What is required:
Before writing anything, find the line that contains "One key feature", then retype the entries below exactly from their first line through that one, without pictures.

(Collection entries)
= Beginning of Section =

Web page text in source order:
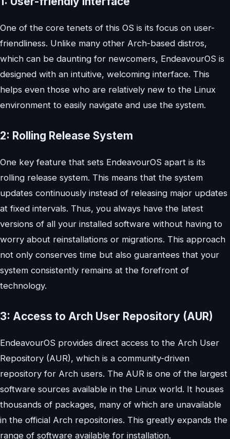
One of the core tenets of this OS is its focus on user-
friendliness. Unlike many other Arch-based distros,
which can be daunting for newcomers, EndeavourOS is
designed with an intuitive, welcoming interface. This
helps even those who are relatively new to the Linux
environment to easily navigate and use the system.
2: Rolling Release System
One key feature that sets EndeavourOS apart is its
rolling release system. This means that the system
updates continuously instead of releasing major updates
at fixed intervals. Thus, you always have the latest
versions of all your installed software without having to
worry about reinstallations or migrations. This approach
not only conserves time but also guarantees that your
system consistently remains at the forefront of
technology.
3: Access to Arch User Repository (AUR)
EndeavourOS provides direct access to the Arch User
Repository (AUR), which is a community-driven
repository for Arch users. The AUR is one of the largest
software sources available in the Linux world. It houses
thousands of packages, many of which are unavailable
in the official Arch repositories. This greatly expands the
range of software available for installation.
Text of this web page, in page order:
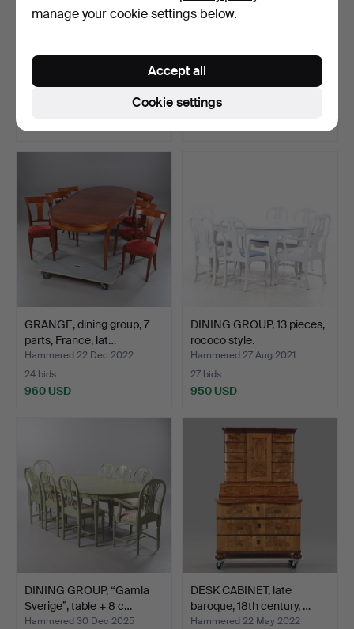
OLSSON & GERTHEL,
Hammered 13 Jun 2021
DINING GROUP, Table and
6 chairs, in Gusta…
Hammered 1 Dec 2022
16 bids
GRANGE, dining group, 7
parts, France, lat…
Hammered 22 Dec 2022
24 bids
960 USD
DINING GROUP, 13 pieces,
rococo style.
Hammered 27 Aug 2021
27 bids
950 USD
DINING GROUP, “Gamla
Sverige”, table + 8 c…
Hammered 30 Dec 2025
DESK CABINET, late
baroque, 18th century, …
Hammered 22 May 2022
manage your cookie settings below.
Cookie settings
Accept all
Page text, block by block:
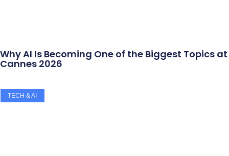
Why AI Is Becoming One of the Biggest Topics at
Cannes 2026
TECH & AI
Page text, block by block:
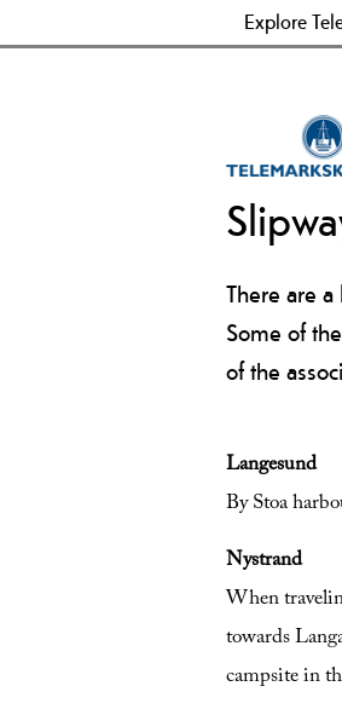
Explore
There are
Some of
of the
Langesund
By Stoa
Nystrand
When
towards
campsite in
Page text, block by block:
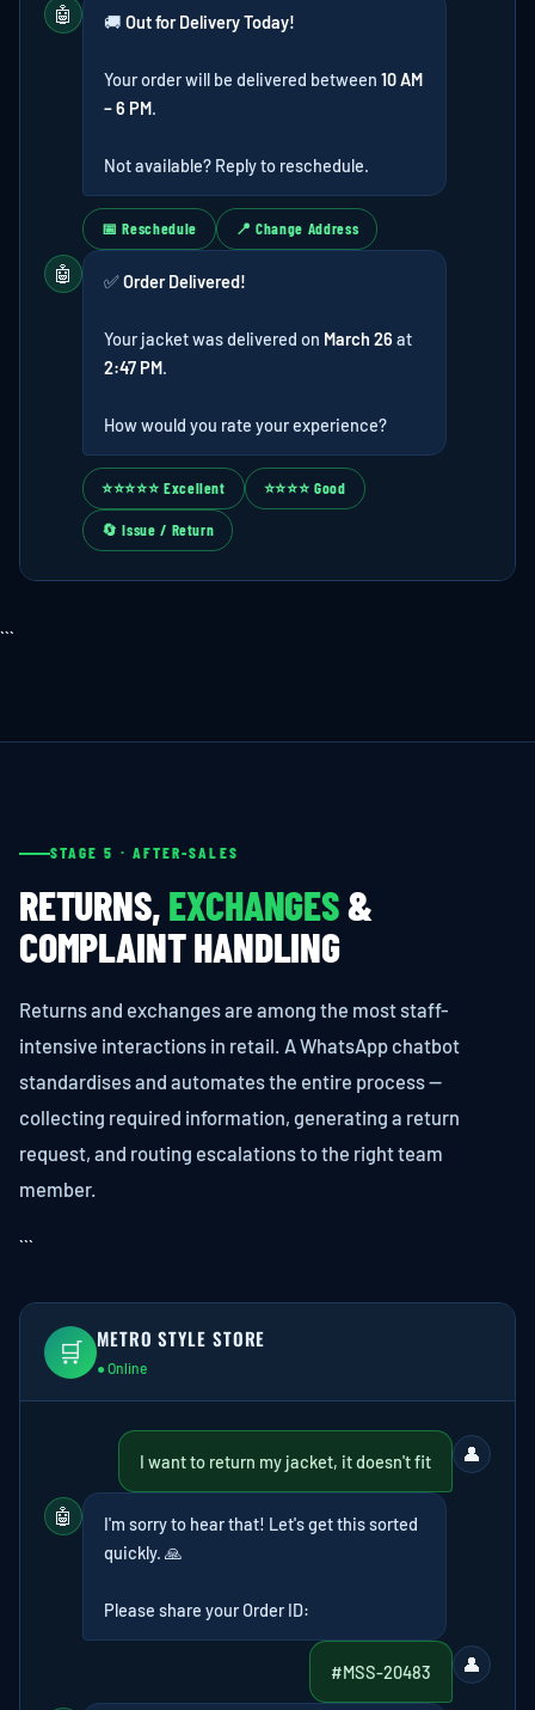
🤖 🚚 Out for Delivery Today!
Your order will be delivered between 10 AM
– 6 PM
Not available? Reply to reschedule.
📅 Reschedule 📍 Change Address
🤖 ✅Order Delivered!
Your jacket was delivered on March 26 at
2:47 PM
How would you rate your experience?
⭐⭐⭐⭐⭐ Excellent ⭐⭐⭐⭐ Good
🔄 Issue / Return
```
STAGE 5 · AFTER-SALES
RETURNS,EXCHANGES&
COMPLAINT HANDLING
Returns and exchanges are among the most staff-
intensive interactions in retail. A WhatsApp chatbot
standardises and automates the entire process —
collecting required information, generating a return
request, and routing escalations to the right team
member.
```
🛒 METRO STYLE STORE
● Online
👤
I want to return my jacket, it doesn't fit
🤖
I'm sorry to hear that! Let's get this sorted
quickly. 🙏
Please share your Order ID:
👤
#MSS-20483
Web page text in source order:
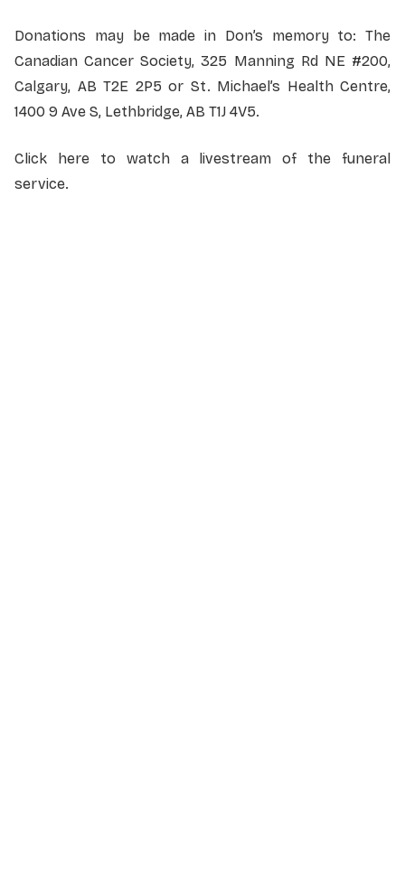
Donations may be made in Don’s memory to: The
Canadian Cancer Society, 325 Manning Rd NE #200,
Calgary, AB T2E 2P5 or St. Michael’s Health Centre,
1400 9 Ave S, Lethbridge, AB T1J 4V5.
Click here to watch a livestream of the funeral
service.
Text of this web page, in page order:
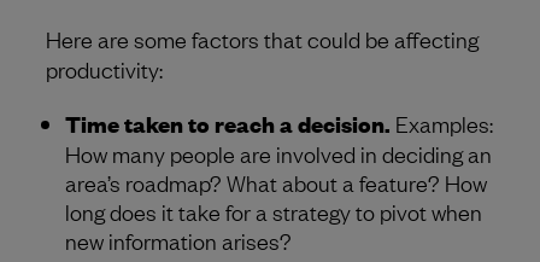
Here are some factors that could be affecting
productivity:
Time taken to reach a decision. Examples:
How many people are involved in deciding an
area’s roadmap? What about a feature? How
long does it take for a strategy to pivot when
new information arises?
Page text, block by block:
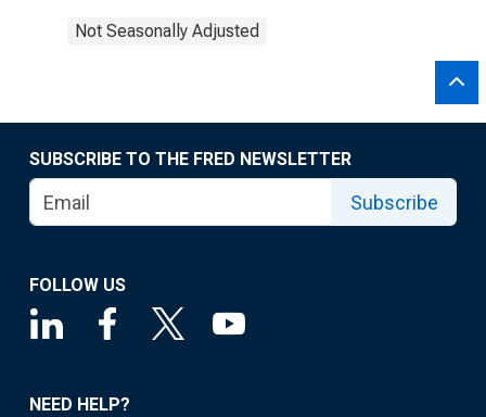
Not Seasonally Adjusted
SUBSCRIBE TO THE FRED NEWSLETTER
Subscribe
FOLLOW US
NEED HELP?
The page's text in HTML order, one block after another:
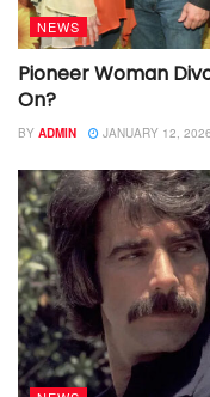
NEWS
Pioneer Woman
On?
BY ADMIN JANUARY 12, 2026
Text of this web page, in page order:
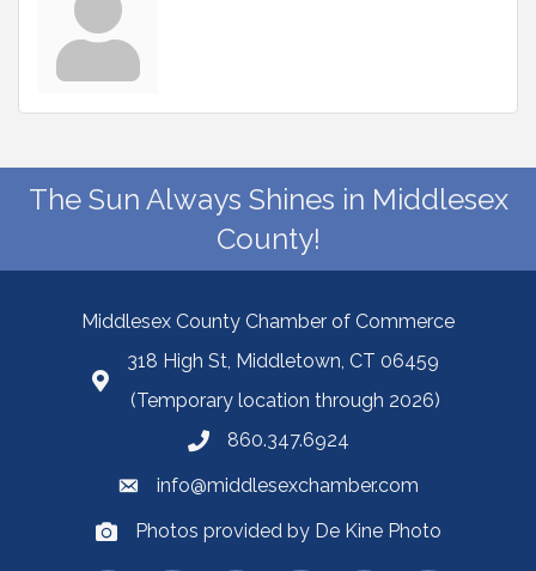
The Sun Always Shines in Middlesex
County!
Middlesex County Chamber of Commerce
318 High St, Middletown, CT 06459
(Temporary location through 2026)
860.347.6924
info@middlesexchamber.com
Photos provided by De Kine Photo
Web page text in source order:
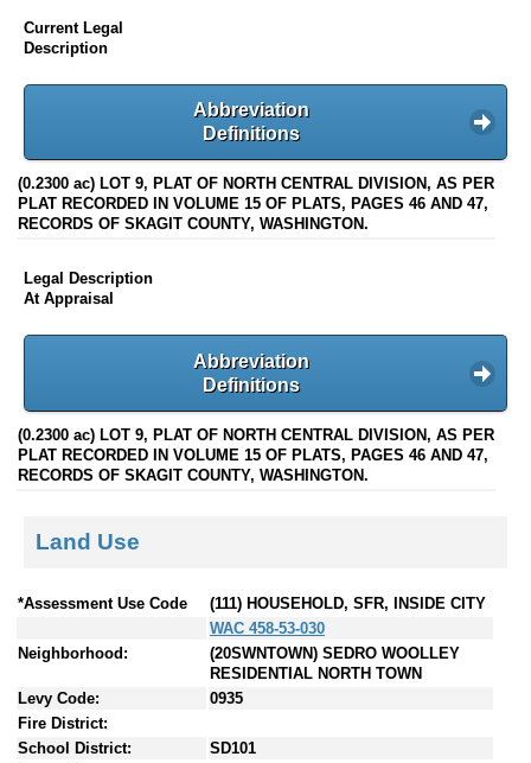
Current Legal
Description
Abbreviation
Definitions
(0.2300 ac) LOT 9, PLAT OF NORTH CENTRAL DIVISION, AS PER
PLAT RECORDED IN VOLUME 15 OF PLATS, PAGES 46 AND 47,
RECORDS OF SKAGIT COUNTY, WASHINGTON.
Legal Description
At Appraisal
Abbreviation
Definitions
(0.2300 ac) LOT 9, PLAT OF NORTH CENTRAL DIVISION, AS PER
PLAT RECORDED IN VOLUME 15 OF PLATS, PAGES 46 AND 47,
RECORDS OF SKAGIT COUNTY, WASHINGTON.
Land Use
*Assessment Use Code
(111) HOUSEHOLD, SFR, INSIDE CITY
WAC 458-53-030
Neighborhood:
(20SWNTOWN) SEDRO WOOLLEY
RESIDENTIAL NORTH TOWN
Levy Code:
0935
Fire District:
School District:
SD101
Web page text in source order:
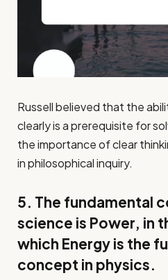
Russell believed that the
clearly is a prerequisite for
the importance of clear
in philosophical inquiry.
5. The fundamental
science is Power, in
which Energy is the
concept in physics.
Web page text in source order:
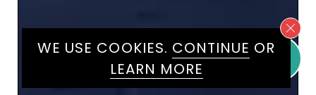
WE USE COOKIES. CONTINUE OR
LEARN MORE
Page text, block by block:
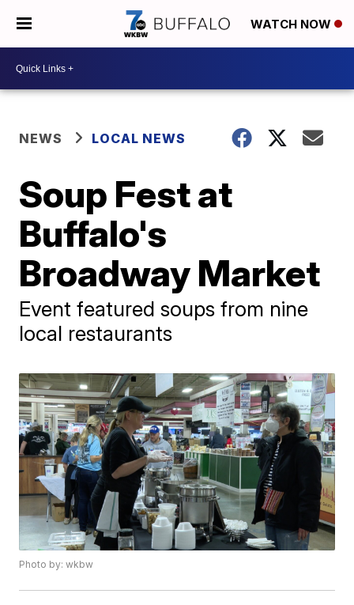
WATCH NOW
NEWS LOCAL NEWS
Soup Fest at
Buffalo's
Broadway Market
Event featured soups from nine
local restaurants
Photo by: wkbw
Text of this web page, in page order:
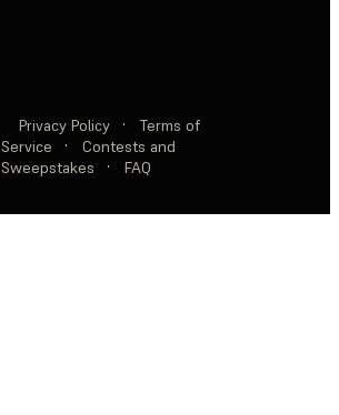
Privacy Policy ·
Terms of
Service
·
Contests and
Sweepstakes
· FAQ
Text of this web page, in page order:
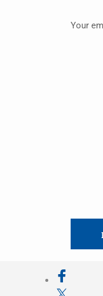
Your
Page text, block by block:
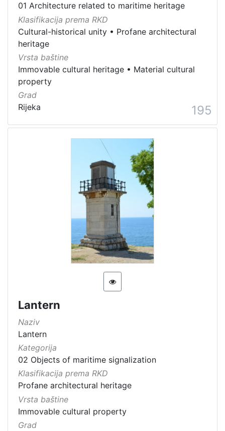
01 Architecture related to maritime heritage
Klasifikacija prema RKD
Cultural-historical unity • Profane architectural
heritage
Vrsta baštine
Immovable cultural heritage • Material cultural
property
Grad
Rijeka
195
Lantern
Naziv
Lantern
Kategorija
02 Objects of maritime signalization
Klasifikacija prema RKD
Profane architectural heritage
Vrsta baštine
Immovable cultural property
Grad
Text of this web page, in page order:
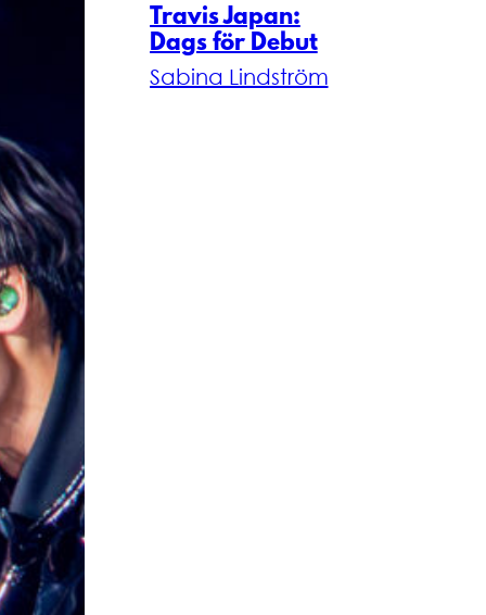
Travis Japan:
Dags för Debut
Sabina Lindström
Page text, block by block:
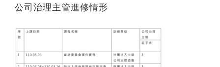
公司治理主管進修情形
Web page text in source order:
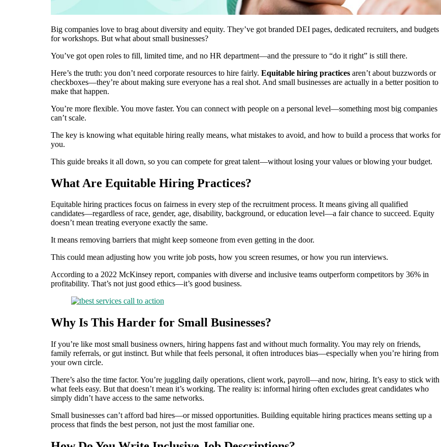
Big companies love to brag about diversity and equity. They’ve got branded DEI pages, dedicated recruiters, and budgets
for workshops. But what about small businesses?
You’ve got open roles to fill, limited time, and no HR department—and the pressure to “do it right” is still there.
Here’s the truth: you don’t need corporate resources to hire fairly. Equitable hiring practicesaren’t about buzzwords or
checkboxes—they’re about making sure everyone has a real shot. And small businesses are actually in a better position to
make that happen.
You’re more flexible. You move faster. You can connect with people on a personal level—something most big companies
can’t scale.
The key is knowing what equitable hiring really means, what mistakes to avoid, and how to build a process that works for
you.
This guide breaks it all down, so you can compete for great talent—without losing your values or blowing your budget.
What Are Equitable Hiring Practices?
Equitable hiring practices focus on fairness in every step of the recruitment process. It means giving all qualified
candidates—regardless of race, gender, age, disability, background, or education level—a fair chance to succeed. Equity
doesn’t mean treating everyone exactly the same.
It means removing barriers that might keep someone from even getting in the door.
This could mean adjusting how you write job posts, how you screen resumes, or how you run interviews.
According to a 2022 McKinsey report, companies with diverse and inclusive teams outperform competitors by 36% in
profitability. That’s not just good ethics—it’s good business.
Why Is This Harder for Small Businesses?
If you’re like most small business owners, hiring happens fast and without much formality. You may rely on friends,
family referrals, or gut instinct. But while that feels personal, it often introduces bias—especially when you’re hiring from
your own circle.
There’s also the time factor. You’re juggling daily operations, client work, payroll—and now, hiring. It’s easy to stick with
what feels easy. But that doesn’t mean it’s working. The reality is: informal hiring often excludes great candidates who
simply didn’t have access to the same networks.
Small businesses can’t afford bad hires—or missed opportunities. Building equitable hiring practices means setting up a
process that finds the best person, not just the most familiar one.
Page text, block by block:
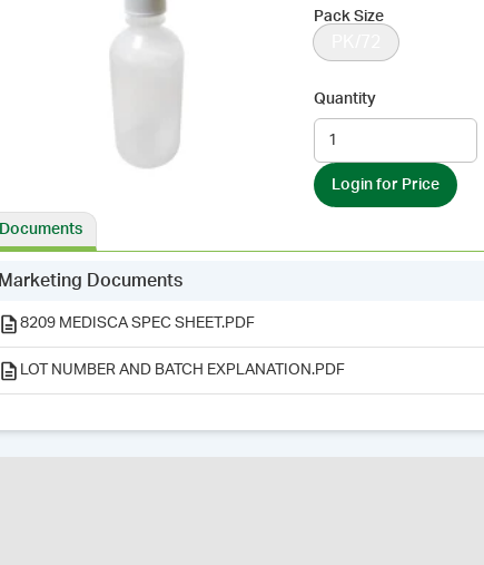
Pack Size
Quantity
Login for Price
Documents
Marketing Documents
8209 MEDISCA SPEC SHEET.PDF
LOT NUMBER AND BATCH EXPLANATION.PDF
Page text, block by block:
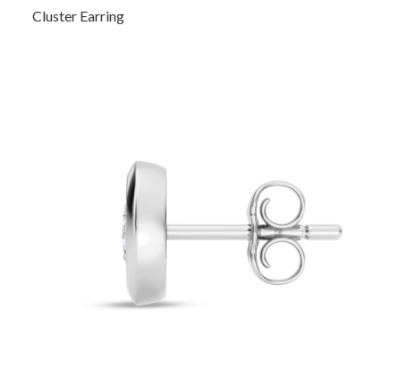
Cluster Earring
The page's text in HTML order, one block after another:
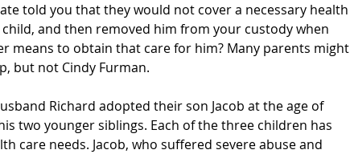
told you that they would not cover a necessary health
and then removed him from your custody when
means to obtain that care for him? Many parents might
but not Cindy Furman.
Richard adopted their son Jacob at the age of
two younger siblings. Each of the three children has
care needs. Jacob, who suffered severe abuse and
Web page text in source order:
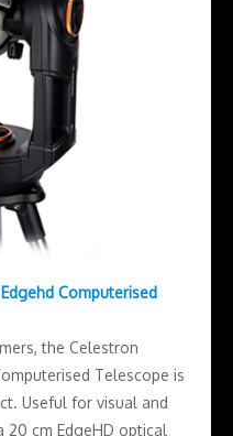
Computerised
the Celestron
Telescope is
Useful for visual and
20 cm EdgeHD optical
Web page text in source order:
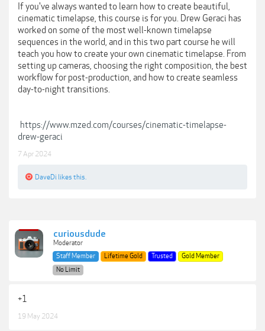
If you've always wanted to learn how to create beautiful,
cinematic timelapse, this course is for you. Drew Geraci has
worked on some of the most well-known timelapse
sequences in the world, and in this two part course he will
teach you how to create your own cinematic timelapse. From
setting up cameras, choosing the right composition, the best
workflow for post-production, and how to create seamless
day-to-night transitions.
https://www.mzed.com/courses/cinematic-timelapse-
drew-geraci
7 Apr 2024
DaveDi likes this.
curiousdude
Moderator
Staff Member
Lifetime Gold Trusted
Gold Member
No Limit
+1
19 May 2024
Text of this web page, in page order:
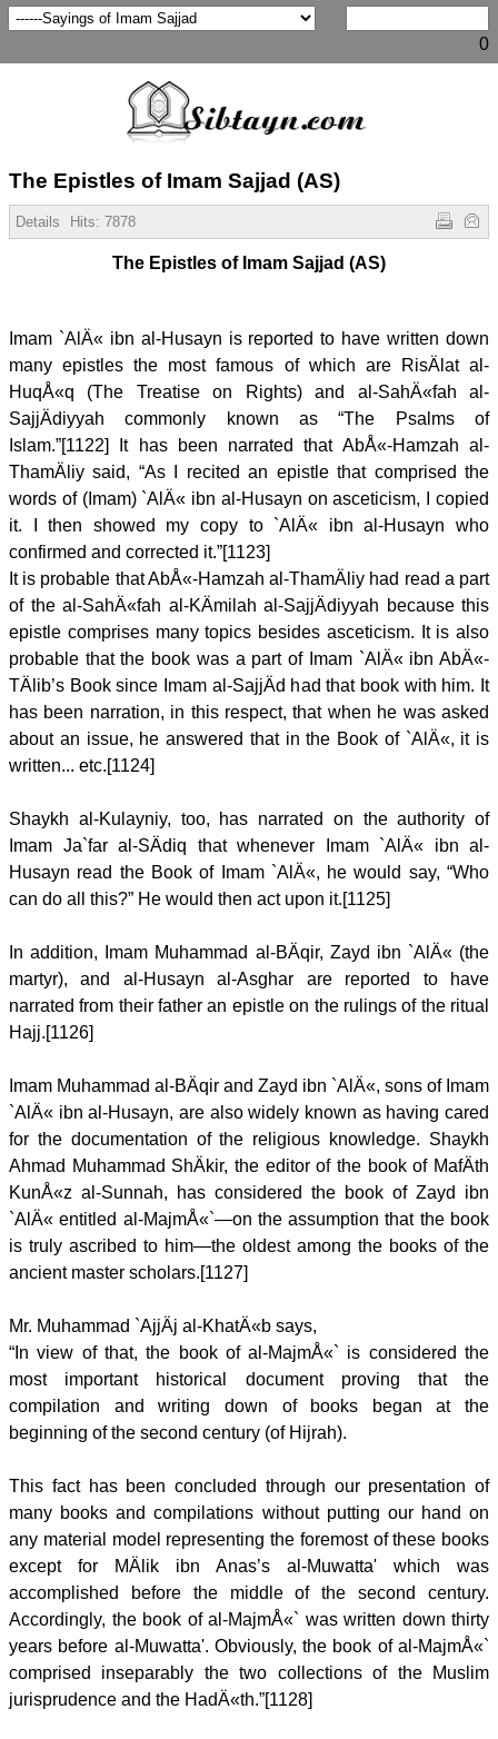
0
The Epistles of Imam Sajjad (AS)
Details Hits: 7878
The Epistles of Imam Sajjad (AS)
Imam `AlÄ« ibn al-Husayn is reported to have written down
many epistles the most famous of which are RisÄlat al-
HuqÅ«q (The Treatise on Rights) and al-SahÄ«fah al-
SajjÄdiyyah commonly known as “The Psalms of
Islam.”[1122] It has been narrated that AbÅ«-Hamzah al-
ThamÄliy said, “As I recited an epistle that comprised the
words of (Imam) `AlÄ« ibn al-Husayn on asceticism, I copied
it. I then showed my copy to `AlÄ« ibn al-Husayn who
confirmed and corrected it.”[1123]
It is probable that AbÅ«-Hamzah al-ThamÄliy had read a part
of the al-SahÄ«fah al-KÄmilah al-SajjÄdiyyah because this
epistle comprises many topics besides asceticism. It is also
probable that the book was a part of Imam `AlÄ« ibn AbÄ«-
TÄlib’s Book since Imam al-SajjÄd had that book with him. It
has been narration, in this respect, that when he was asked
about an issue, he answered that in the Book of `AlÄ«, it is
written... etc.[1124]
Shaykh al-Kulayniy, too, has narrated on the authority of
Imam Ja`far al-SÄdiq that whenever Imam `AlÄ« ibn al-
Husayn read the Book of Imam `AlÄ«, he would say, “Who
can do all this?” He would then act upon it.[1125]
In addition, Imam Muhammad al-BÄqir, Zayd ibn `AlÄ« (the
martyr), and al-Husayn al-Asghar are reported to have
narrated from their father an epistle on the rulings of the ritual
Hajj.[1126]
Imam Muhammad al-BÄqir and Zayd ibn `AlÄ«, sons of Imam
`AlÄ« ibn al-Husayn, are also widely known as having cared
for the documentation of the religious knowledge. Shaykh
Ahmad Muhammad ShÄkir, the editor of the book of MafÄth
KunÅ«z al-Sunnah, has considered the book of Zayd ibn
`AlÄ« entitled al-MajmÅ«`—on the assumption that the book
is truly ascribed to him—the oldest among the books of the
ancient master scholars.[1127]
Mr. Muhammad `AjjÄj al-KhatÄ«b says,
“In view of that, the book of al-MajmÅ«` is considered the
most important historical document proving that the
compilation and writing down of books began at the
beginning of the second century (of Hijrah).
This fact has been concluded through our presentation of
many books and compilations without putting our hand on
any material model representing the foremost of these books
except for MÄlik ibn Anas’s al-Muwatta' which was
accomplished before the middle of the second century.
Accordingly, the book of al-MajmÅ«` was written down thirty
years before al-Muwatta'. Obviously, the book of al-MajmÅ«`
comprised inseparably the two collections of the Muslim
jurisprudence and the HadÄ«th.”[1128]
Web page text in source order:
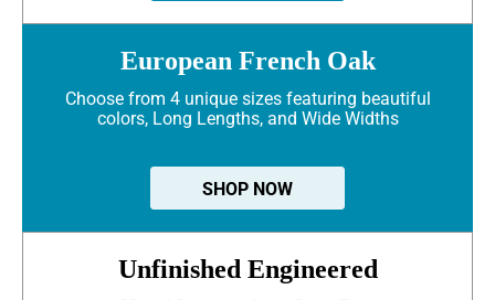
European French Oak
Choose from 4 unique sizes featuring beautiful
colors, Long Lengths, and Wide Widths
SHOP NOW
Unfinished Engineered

= End of Section =

Written reply:
Web page text in source order:
One of the core tenets of this OS is its focus on user-
friendliness. Unlike many other Arch-based distros,
which can be daunting for newcomers, EndeavourOS is
designed with an intuitive, welcoming interface. This
helps even those who are relatively new to the Linux
environment to easily navigate and use the system.
2: Rolling Release System
One key feature that sets EndeavourOS apart is its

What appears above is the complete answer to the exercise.